Exercise brief. Even if a line seems odd, print it as it is, and include every record.

Information supplied.
+ + + + + + +
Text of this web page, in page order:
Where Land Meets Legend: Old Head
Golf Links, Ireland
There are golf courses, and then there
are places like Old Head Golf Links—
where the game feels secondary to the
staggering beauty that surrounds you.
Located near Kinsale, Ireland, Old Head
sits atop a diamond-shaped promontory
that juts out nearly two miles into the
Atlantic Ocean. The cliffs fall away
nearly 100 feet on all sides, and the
+ + + + + + +
Response area.
Text of this web page, in page order:
Where Land Meets Legend: Old Head
Golf Links, Ireland
There are golf courses, and then there
are places like Old Head Golf Links—
where the game feels secondary to the
staggering beauty that surrounds you.
Located near Kinsale, Ireland, Old Head
sits atop a diamond-shaped promontory
that juts out nearly two miles into the
Atlantic Ocean. The cliffs fall away
nearly 100 feet on all sides, and the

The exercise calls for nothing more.